Page 2 to AEP:NRC:2349-01 Special circumstances are present which necessitate the request for an exemption: Pursuant to 10 CFR 50.12(a)(2), the NRC will consider granting an exemption to the regulations if special circumstances are present. The regulation lists the conditions that constitute special circumstances.
This requested exemption from requirements in 10 CFR 50.60(a) and 10CFR50, Appendix G, meets the special circumstances described in paragraph 10CFR50.12(a)(2)(ii) which states: "Application of the regulation in the particular circumstances would not serve the underlying purpose of the rule or is not necessary to achieve the underlying purpose of the rule."
The underlying purpose of the regulations in 10 CFR 50 Appendix G is to specify fracture toughness requirements for ferritic materials of the reactor coolant pressure boundary in order to provide adequate margins of safety under normal operating conditions, system hydrostatic tests, and during transient conditions to which the system may be subjected over its service lifetime. As described above, application of ASME Code Case N-641 to determine pressure temperature limits and LTOP system enable temperatures provides appropriate procedures to determine limiting maximum postulated defects and consider those defects in establishing the limits and enable temperature.
This application of the code case maintains an adequate margin of safety in the fracture toughness requirements for the reactor coolant pressure boundary as was originally contemplated in the regulations.
Accordingly, use of ASME Code Case N-641, as described above, achieves the underlying purpose of the associated NRC regulations regarding brittle fracture concerns.
Therefore, I&M considers that special circumstances are present as defined in 10 CFR 50.12(a)(2)(ii), in that application of the regulation in the particular circumstances would not serve the underlying purpose of the rule or is not necessary to achieve the underlying purpose of the rule.
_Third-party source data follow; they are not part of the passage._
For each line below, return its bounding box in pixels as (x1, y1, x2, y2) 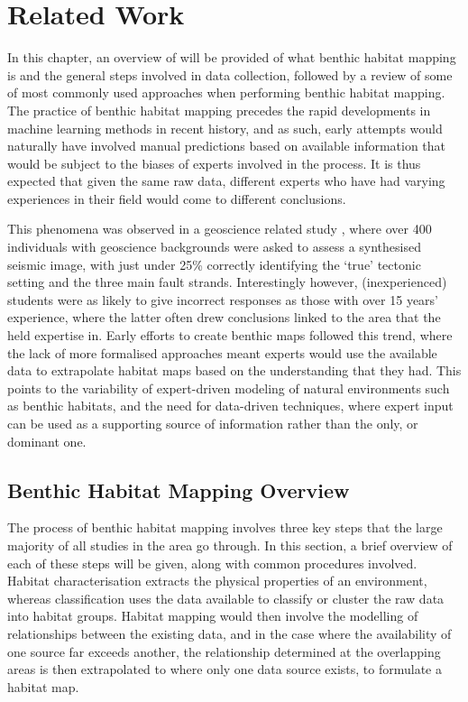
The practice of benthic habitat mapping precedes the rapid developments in (7, 100, 431, 119)
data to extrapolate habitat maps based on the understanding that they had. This (7, 361, 462, 380)
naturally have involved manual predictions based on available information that (7, 136, 446, 155)
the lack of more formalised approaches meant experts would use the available (7, 343, 437, 362)
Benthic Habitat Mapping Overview (7, 476, 350, 503)
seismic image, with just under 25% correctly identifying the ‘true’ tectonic (7, 254, 421, 273)
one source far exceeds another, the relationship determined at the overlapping (7, 642, 441, 660)
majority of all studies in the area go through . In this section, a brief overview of (7, 535, 453, 554)
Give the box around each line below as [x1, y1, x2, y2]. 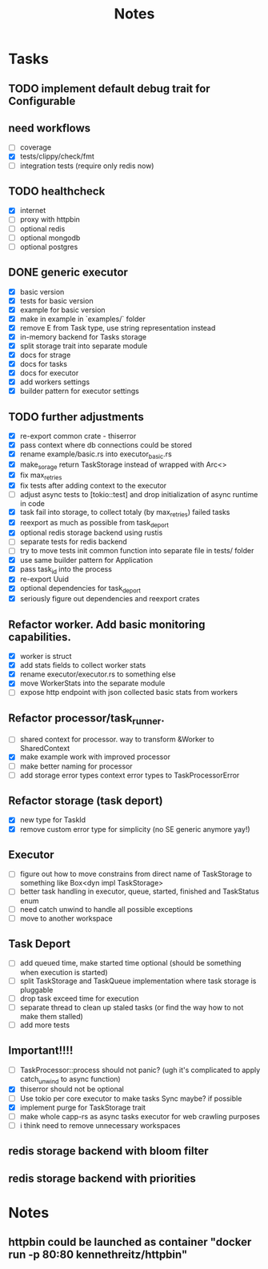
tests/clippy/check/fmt [19, 151, 94, 161]
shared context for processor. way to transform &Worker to [19, 734, 214, 745]
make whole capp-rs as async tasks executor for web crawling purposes [19, 1111, 260, 1121]
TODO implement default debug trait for [8, 82, 210, 95]
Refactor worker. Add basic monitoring [8, 617, 206, 631]
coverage [19, 143, 52, 152]
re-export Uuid [19, 574, 70, 584]
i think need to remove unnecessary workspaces [19, 1120, 181, 1130]
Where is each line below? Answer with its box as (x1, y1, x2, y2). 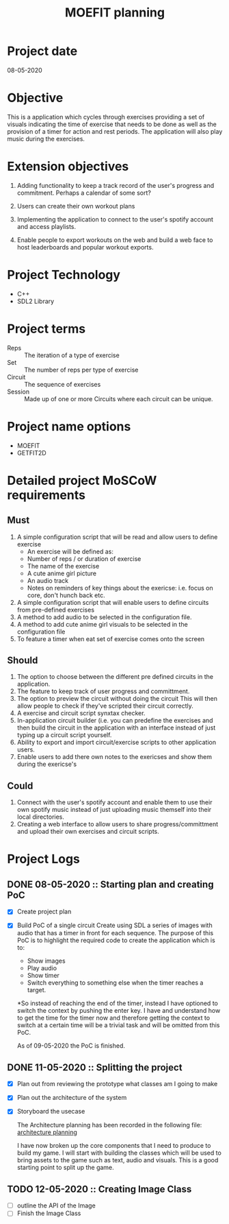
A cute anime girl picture (27, 569, 97, 577)
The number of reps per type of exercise (24, 365, 139, 374)
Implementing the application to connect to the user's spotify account (16, 215, 214, 224)
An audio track (27, 576, 69, 584)
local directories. (16, 813, 65, 821)
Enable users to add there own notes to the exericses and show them (16, 753, 212, 761)
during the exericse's (16, 760, 77, 769)
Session (7, 387, 29, 396)
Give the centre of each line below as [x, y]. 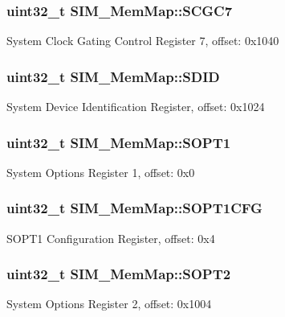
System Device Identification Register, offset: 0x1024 [136, 107]
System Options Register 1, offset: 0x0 [101, 172]
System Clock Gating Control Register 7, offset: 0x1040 [143, 41]
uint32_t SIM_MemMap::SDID [113, 76]
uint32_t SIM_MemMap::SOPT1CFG [134, 208]
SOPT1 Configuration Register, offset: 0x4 [111, 238]
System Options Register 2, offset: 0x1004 [109, 304]
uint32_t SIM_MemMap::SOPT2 [119, 274]
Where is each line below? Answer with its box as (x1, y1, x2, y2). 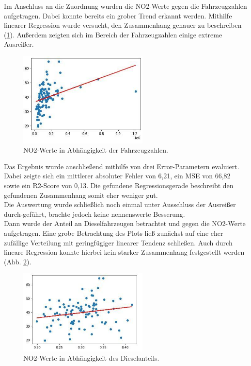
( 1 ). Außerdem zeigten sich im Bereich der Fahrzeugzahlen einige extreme (4, 29, 222, 39)
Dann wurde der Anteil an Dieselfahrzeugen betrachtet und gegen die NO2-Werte (4, 218, 246, 228)
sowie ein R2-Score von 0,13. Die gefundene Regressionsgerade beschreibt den (4, 180, 234, 191)
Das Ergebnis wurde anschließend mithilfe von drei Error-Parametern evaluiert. (4, 161, 239, 171)
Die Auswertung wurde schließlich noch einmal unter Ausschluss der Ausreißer (4, 199, 236, 209)
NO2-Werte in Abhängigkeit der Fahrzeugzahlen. (23, 145, 169, 155)
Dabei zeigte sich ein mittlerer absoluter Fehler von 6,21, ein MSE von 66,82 (4, 171, 231, 181)
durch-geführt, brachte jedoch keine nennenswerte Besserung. (4, 209, 185, 219)
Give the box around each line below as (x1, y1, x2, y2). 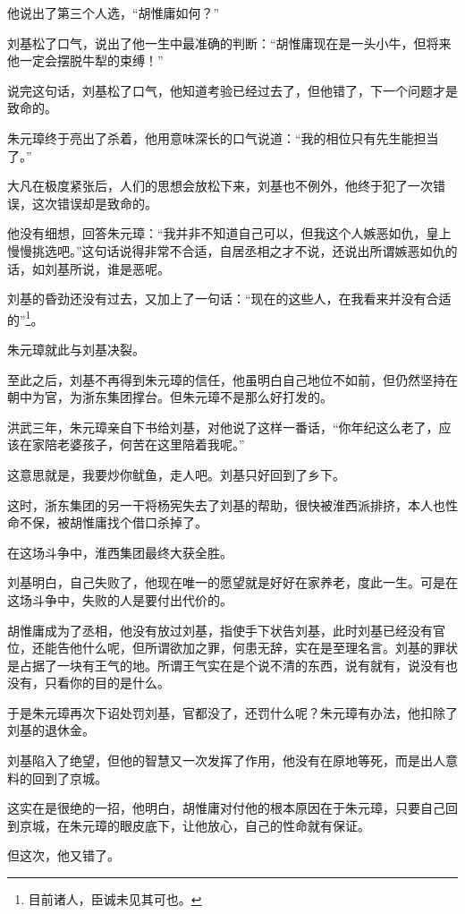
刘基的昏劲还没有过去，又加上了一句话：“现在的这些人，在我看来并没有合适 (7, 289, 452, 308)
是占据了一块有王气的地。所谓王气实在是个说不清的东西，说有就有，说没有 (7, 655, 445, 674)
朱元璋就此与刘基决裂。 (7, 339, 145, 358)
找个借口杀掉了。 (106, 513, 207, 532)
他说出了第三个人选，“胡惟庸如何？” (7, 4, 220, 21)
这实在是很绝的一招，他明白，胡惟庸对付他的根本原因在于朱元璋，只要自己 (7, 799, 445, 817)
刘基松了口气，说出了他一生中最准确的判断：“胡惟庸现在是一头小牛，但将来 (7, 33, 452, 52)
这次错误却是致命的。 (31, 193, 157, 212)
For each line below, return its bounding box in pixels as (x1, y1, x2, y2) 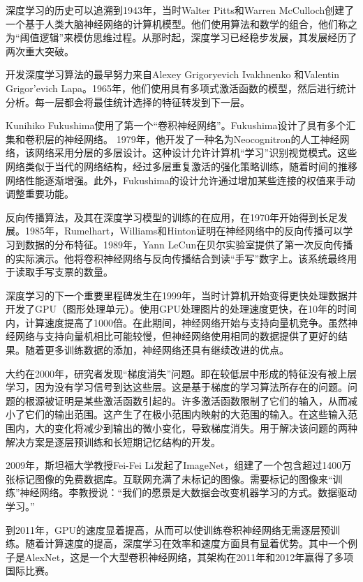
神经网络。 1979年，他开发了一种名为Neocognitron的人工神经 (64, 131, 340, 146)
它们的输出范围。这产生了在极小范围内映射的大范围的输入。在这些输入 (24, 407, 348, 421)
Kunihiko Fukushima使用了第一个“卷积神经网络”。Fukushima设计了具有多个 (6, 118, 346, 133)
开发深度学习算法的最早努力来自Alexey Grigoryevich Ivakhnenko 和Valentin (6, 67, 340, 82)
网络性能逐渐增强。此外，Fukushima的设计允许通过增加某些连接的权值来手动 (6, 172, 355, 187)
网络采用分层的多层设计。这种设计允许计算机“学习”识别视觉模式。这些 (34, 145, 357, 160)
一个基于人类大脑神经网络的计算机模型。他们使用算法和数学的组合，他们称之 (6, 16, 357, 31)
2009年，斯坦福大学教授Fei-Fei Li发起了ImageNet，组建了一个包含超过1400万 (6, 458, 352, 472)

Precedent Licensing Actions This exemption request is similar to exemption requests approved for Arkansas Nuclear One, Unit 2, North Anna Power Station, Units I and 2, and Turkey Point Units 3 and 4, as documented in the following letters:
Letter from S. P. Sekerak, NRC, to C. G. Anderson, Entergy Operations, Inc., "Arkansas Nuclear One, Unit No. 2 - Issuance of Amendment re: Reactor Vessel Pressure-Temperature Limits And Exemption From the Requirements of 10 CFR Part 50, Section 50.60(a) (TAC Nos. MB3301 AND MB3302)," dated April 15, 2002 Letter from S. R. Monarque, NRC, to D. A. Christian, Virginia Electric and Power Company, "North Anna Power Station, Units 1 and 2 - Issuance of Amendments and Exemption From the Requirements of 10 CFR Part 50, Section 50.60(a) re: Amended Pressure-Temperature Limits (TAC Nos. MA9343, MA9344, MA9347, and MA9348)," dated May 2, 2001 Page 3 to AEP:NRC:2349-01 Page 4 Letter from K. N. Jabbour, NRC, to T. F. Plunkett, Florida Power and Light Company, "Turkey Point Units 3 and 4 - Exemption from the Requirements of 10 CFR Part 50, Section 50.60 and Appendix G (TAC Nos. MA9504 and MA9505)," dated October 24, 2002 The acceptability of Code Case N-641 is also recognized in the proposed Revision 13 of R.G.
1.147 (Draft RG 1091, Reference 6 in Enclosure 2 to this letter).